Taxes of the amounts received for the return of sums due to floor clauses
The Royal Decree-Law modifies Law 35/2006, on the Income Tax of Natural Persons, introducing, with effect from its entry into force and previous non-prescribed tax years, and regulating the taxes of the amounts received for the return of the sums due to floor clauses in the following terms:
1. The amounts returned will not be included into the tax base.
The following amounts will not be included in the income tax base of income of natural persons:
- the amounts returned derived from the agreements concluded with the financial entity (whether in cash or any other way of compensation) for interest paid in excess by application of the floor clause.
- Any compensatory interests that, in its case, paid by the financial entity.

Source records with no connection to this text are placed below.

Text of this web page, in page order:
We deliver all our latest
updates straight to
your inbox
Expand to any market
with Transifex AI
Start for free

In relation to compensatory interests, it should be noted that the provisions of the Spanish Royal Decree-Law differ from what the General Directorate of Taxes had indicated so far. It was understood that compensatory interests should be integrated into the taxable base of the savings of the tax year in which they were perceived. Bearing in mind that the forty-fifth additional Provision also applies to the fiscal years that had not yet prescribed at the time of the entry into force of the Royal Decree-law, it could happen that said late payment interests had been declared in accordance with the criteria of the General Directorate of Taxes, in which case, we understand that it would be possible to rectify these self-assessments with refund of undue income, if applicable.
2. Regularization of the deduction for investment in habitual housing.

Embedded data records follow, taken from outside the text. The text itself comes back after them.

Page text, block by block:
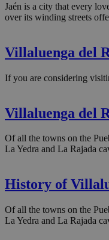
Jaén is a city that every
over its winding streets
Villaluenga del
If you are considering
Villaluenga del
Of all the towns on the
La Yedra and La Rajada
History of
Of all the towns on the
La Yedra and La Rajada
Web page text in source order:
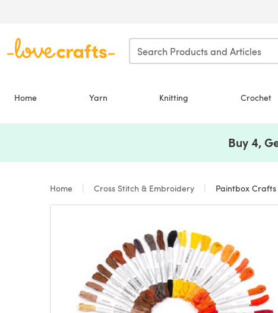
Home Yarn Knitting Crochet
Buy 4,
Home Cross Stitch & Embroidery Paintbox
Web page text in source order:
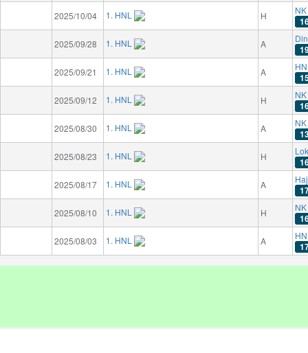
2025/10/04 1. HNL H
2025/09/28 1. HNL A
2025/09/21 1. HNL A
2025/09/12 1. HNL H
2025/08/30 1. HNL A
2025/08/23 1. HNL H
2025/08/17 1. HNL A
2025/08/10 1. HNL H
2025/08/03 1. HNL A
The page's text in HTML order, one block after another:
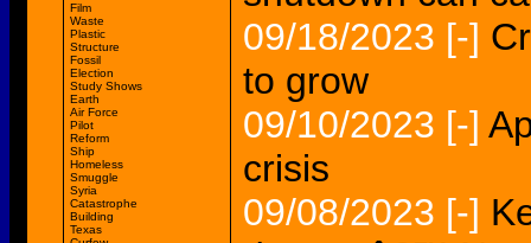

If the amounts returned had been part of the base of the deduction for investment in habitual housing (or of deductions established by the Autonomous Community) of previous years, you will not have the right any more to deduce them, so it will be necessary to regularise the situation. Said regularization shall be carried out by adding to the state and regional net tax quota, accrued in the year in which the agreement with the financial entity had been entered into, exclusively the amounts unduly deducted in the years regarding which the Administration’s right to determine the tax debt has not prescribed according to the terms provided by article 59 of the Regulation on the Income Tax of Natural Persons.

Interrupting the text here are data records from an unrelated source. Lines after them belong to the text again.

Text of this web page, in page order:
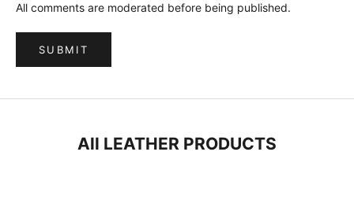
All comments are moderated before being published.
SUBMIT
All LEATHER PRODUCTS
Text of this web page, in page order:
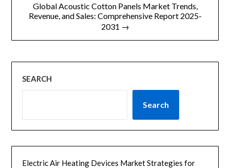
Global Acoustic Cotton Panels Market Trends,
Revenue, and Sales: Comprehensive Report 2025-
2031 →
SEARCH
Search
Electric Air Heating Devices Market Strategies for
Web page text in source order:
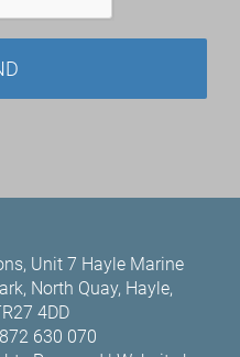
Unit 7 Hayle Marine
North Quay, Hayle,
4DD
630 070
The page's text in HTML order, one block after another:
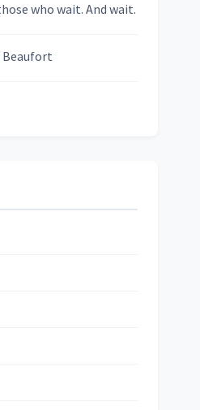
who wait. And wait.
Beaufort
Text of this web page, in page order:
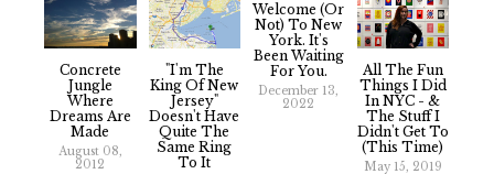
Concrete
Jungle
Where
Dreams Are
Made
August 08,
2012
"I'm The
King Of New
Jersey"
Doesn't Have
Quite The
Same Ring
To It
Welcome (or
Not) To New
York. It's
Been Waiting
For You.
December 13,
2022
All The Fun
Things I Did
In NYC - &
The Stuff I
Didn't Get To
(This Time)
May 15, 2019
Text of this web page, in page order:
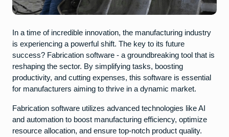
In a time of incredible innovation, the manufacturing industry
is experiencing a powerful shift. The key to its future
success? Fabrication software - a groundbreaking tool that is
reshaping the sector. By simplifying tasks, boosting
productivity, and cutting expenses, this software is essential
for manufacturers aiming to thrive in a dynamic market.
Fabrication software utilizes advanced technologies like AI
and automation to boost manufacturing efficiency, optimize
resource allocation, and ensure top-notch product quality.
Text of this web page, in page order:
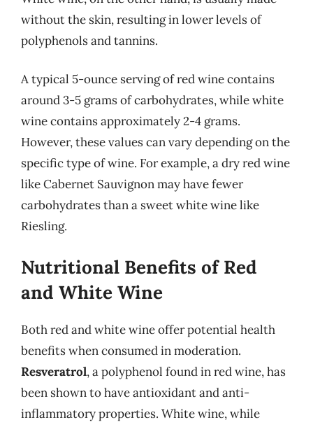
without the skin, resulting in lower levels of
polyphenols and tannins.
A typical 5-ounce serving of red wine contains
around 3-5 grams of carbohydrates, while white
wine contains approximately 2-4 grams.
However, these values can vary depending on the
specific type of wine. For example, a dry red wine
like Cabernet Sauvignon may have fewer
carbohydrates than a sweet white wine like
Riesling.
Nutritional Benefits of Red
and White Wine
Both red and white wine offer potential health
benefits when consumed in moderation.
Resveratrol, a polyphenol found in red wine, has
been shown to have antioxidant and anti-
inflammatory properties. White wine, while

However, it is not necessary to regularize the amounts that are directly allocated by the financial institution to reduce the principal of the loan.
3.- If the amounts returned were considered deductible expenses.
If the amounts returned had been considered as deductible expenses in previous years regarding which the Administration’s right to determine the tax debt has not prescribed, such consideration shall be lost and it is appropriate to regulate this situation, in this case, by submitting the corresponding complementary self-assessments regarding these fiscal years. The complementary self-assessments must be submitted within the period between the date of the agreement and the end of the next period of submission of self-assessment and does not entail the application of a penalty, or late payment interests, or any surcharge.
4. Return of amounts paid in a fiscal year of which the deadline for submission of self-assessment has not finished.
If the amounts returned were paid by the taxpayer in fiscal years whose period of submitting the self-assessments has not finished prior to the agreement to return them that was signed with the financial entity, then they may not be part of the deduction base for investment in housing habitual.
Similarly, they cannot be considered as a deductible expense for the calculation of the net return on real estate capital or activity.
5. Returns resulting from enforcement of judgments or arbitral awards
The previous tax regime will also be applicable to returns derived from the execution of judicial sentences or arbitral awards.